Several years ago, my eldest and I were picking up the house and having a conversation about video games. He wanted us to buy him a new Nintendo Switch game and I told him that he would need to save up some of his money.
With genuine confusion he retorted, “You don’t need money, you just hand that plastic card to the checkout person and they give you what you want.” This led to an impromptu discussion of capitalism and our nation's banking infrastructure.
I explained that the card was tied to an account with a finite amount of money in it. When the balance of that account drops below the cost of what you are buying, the clerk will no longer hand you what you want and the entire transaction becomes a misdemeanor at best.
As comprehension dawned on his face, he exclaimed “Once you are out of money, you can’t buy anymore stuff!” I briefly contemplated entering into a more in depth discussion concerning revolving lines of credit and title loans but realized that, despite my best intentions, the conversation would somehow devolve into me explaining why people walk funny if they are unable to make good on their financial obligations to the mob .
He inquired as to how one goes about refilling the account tied to the card and I told him that he would need to get a job and earn a paycheck. That paycheck could then be electronically deposited in his bank account (or cashed at any reputable liquor store). He was immediately onboard with the concept and asked if we could find him a job that very afternoon.
While his passion for immediate gainful employment was commendable, I told him that there were Federal child labor laws that precluded individuals in his demographic from officially entering the workforce. Dejected, he conceded that he would just have to save his allowance / birthday money to get the game.
While this conversation was taking place, my wife was upstairs arranging for a couple of pizzas to be delivered for dinner. So, with this exchange fresh in his mind, my son responded to our doorbell by looking through the sidelites to identify our visitor.
On this particular occasion, our delivery driver was a woman in a baseball cap who also happened to be a “little person.” It is important to note that while we had already completed many of the talks about unique physical traits (most notably when my son was 5 and loudly inquired about whether or not the man with a prosthetic leg had “not been paying attention” when his factory equipment fell off) we had not yet covered dwarfism.

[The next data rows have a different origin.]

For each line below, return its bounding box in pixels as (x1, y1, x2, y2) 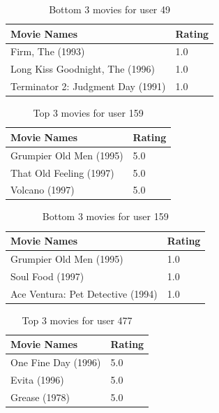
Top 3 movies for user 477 (22, 312, 133, 327)
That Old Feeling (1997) (10, 165, 114, 180)
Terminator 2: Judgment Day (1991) (10, 79, 166, 94)
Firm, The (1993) (10, 44, 85, 59)
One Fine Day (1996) (10, 355, 101, 370)
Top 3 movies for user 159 (33, 106, 144, 120)
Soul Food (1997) (10, 268, 84, 283)
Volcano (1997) (10, 182, 75, 197)
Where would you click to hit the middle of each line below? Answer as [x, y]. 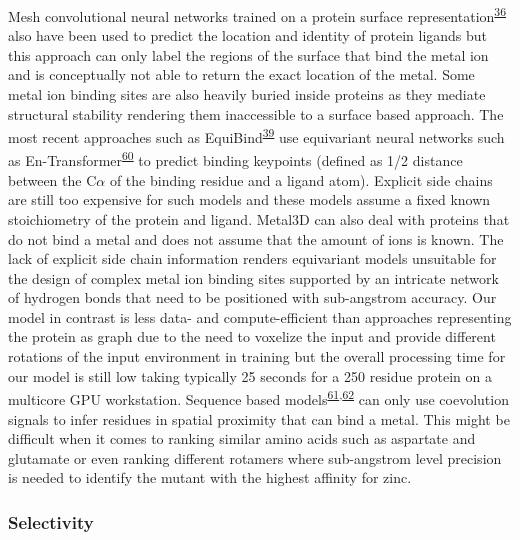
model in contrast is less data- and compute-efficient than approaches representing [260, 316]
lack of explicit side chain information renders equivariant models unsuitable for [252, 258]
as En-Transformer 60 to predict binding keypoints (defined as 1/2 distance [235, 159]
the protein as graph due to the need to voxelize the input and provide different [252, 336]
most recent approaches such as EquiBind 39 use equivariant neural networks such [256, 135]
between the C [52, 179]
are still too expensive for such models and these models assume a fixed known [249, 199]
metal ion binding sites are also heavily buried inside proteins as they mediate [247, 94]
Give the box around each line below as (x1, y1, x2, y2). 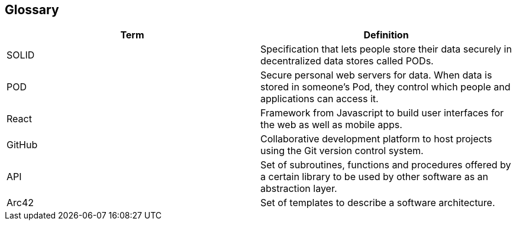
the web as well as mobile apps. (260, 119, 402, 131)
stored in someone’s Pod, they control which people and (260, 81, 511, 93)
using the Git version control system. (260, 145, 424, 157)
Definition (363, 29, 409, 41)
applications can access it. (260, 93, 379, 105)
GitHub (7, 139, 38, 151)
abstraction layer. (260, 182, 337, 195)
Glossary (5, 2, 59, 17)
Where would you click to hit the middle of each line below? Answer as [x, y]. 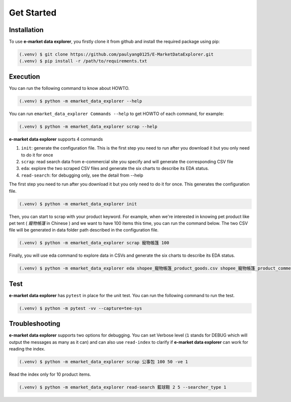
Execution [24, 76]
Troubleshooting [35, 324]
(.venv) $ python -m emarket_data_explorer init [78, 204]
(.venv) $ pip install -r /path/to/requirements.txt [83, 61]
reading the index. [27, 349]
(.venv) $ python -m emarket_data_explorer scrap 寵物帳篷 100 [94, 243]
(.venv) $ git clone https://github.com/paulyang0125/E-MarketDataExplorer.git [116, 54]
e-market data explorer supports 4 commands [56, 139]
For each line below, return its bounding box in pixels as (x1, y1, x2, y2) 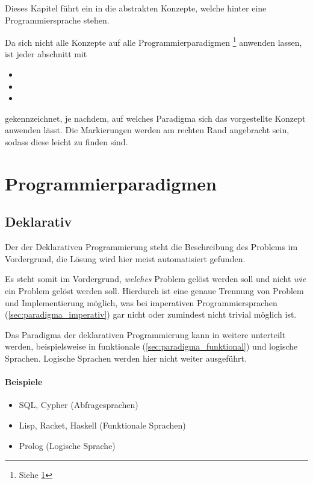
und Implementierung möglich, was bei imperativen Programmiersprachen (5, 296, 277, 309)
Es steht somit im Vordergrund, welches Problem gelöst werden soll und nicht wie (5, 272, 306, 285)
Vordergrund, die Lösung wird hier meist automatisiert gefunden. (5, 252, 246, 265)
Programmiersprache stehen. (5, 13, 110, 26)
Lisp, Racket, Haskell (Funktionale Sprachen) (19, 418, 186, 431)
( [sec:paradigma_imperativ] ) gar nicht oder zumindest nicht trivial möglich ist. (5, 308, 297, 321)
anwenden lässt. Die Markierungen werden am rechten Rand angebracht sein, (5, 124, 290, 136)
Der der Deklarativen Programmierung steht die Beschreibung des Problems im (5, 240, 298, 253)
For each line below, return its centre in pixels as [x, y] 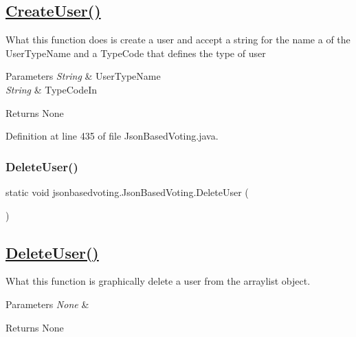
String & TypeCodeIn [52, 89]
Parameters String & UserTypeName [83, 76]
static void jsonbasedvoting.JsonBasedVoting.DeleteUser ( [127, 192]
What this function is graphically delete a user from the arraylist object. [158, 281]
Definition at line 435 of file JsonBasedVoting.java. [112, 136]
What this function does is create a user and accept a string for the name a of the [178, 40]
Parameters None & [47, 304]
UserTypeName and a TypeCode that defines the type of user [136, 53]
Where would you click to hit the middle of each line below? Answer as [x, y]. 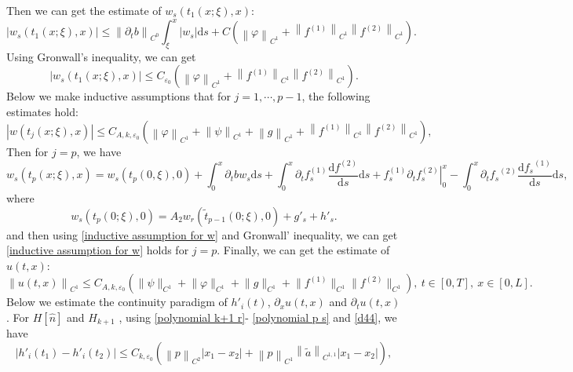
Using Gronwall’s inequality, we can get [101, 56]
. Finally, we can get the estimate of [303, 250]
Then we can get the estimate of [84, 10]
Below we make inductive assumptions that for [119, 96]
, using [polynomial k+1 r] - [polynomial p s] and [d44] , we [258, 317]
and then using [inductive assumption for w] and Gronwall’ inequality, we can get [202, 234]
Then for [27, 151]
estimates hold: [42, 112]
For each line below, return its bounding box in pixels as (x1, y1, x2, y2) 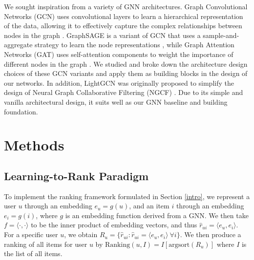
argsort (169, 241, 190, 248)
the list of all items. (4, 248, 63, 259)
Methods (4, 135, 64, 155)
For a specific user (4, 229, 58, 240)
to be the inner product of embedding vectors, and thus (31, 220, 197, 230)
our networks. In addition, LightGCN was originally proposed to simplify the (4, 77, 234, 88)
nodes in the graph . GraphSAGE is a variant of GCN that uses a (4, 30, 201, 40)
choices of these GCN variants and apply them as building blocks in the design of (4, 68, 248, 78)
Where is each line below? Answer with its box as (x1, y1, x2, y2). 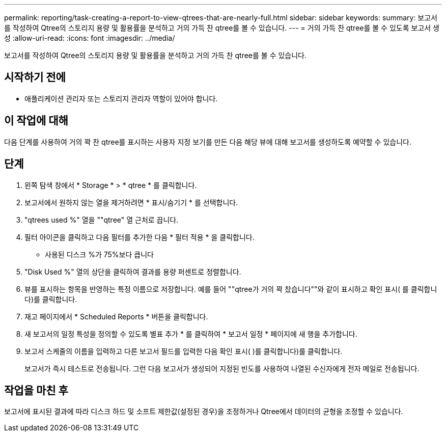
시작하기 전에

Devoid of this information, the logical conclusion my son came to was as follows:
1. Pizza delivery was a job and jobs generated revenue and revenue assisted in the procurement of video games.
2. The individual standing at our door with our pizza was shorter than he was which must mean that they were younger than he was.
3. My father is filthy liar because clearly there is a veritable army of 3rd graders with W2s and folding money. This lucky kid probably had an investment portfolio.
With the level of volume one can only reach while in the throes of righteous indignation, he turned from the door and pointed accusingly at me before announcing, “You told me that kids can’t work but there is a little boy at our front door right now working for the pizza place! I bet he has all the video games he wants because his dad didn’t lie to him to keep him from being happy!!”
Looking up from my wallet where I was searching for cash to tip the driver, I realized that the individual my son had repeatedly referred to as a “little boy” was, in fact, a grown woman with a rare genetic condition. Furthermore, due to both his volume and proximity to the door, I knew she had heard every word.
My priority at that moment was to stop the bleeding. I furiously pantomimed for my son to lower his volume and move away from the door which only caused him to loudly exclaim, “Why do you keep telling me to be quiet!? I am pretty sure he knows he is a little boy! It’s not a secret!”
I could only assume that by now the pizza lady had opened the lid of our entree and was just seconds away from forcefully depositing the entirety of her post nasal drip onto it.
The more furiously I gesticulated for his silence the louder and more frequently the term “little boy” escaped his lips. Finally, I managed to divert him into the den by making some vague promise of asking the “young man” about a lateral-transfer initiative or apprenticeship.
Finally alone, I realized that all of my options were bad. I could breezily open the door and feign ignorance that my son’s rant had taken place. While initially tempting, I ultimately decided that this course of action would only serve to insult this woman’s intelligence after my son had already insulted her appearance.
I also weighed the idea of apologizing profusely and attempting to salvage the situation by reassuring her that she did not look like a little boy at all and that it was very clear she was a grown woman with a strong work ethic. I ultimately decided that this would either be construed as disingenuous flirtation or I would awkwardly utter a mildly-prosecutable phrase like, "I’ve always liked young boys holding food”
I reopened my wallet and added several large bills to the $5 I had originally selected before answering the door. The look on her face was indicative of a woman whose vision-board never consisted of weekend pizza delivery, much less being repeatedly identified as a pre-pubescent boy whilst doing so.
I apologized profusely before handing her all of the cash in our house and taking the boxes from her. I glanced down to reassure myself that the Covid-era tamper-seal was intact before wishing her a wonderful evening.
My wife descended the stairs bragging that she had cashed in all of her reward points on the app the get the pizzas for “practically nothing.” I had to tell her that not only had I handed the delivery driver the last of our liquid assets, but that we would probably need to make a sizable donation to skeletal dysplasia research if we ever wished to utilize their delivery service again. To this day, I will not have pizza delivered to our house from that establishment.